**Assignment**
Exactly as they appear below, repeat the lines from the one with "EVENTS COMMENTARY ANALYSIS" through the one with "Niger Coup: Flagged", and no others.

──────── The input ────────

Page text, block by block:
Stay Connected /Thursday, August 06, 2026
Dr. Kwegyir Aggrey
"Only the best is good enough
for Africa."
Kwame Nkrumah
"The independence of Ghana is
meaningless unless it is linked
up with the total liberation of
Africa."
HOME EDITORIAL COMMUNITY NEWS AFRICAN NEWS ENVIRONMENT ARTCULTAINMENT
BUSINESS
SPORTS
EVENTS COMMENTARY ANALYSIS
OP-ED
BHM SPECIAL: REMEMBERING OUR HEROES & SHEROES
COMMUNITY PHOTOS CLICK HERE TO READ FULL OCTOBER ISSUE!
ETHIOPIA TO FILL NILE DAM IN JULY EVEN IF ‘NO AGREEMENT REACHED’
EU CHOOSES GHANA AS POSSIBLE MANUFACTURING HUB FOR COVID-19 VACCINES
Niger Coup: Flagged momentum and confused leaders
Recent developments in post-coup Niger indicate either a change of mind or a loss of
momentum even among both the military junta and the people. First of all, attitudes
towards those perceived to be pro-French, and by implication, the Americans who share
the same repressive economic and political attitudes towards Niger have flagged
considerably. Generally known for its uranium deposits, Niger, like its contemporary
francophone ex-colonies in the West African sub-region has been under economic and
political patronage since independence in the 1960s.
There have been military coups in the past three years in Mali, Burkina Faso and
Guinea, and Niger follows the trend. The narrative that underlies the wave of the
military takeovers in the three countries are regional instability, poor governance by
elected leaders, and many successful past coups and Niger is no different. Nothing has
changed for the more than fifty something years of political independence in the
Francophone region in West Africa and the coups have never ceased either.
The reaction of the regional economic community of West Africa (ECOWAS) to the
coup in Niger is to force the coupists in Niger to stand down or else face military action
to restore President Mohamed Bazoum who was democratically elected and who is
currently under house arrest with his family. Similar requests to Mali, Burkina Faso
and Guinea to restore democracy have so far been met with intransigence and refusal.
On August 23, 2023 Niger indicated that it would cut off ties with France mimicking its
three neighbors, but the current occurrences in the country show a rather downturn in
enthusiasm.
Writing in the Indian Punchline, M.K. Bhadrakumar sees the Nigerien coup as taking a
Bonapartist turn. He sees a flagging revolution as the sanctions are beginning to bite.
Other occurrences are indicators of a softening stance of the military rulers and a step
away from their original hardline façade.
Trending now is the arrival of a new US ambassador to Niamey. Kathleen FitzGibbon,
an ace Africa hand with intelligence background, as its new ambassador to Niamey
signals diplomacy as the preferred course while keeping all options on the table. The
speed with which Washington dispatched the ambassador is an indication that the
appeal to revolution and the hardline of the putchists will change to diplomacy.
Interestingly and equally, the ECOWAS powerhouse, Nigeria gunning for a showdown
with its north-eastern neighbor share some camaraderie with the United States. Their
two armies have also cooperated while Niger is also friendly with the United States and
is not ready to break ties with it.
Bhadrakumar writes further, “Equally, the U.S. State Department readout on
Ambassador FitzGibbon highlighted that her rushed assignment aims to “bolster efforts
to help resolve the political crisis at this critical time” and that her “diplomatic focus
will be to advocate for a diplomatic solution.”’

────────

**Result of this exercise**
EVENTS COMMENTARY ANALYSIS
OP-ED
BHM SPECIAL: REMEMBERING OUR HEROES & SHEROES
COMMUNITY PHOTOS CLICK HERE TO READ FULL OCTOBER ISSUE!
ETHIOPIA TO FILL NILE DAM IN JULY EVEN IF ‘NO AGREEMENT REACHED’
EU CHOOSES GHANA AS POSSIBLE MANUFACTURING HUB FOR COVID-19 VACCINES
Niger Coup: Flagged momentum and confused leaders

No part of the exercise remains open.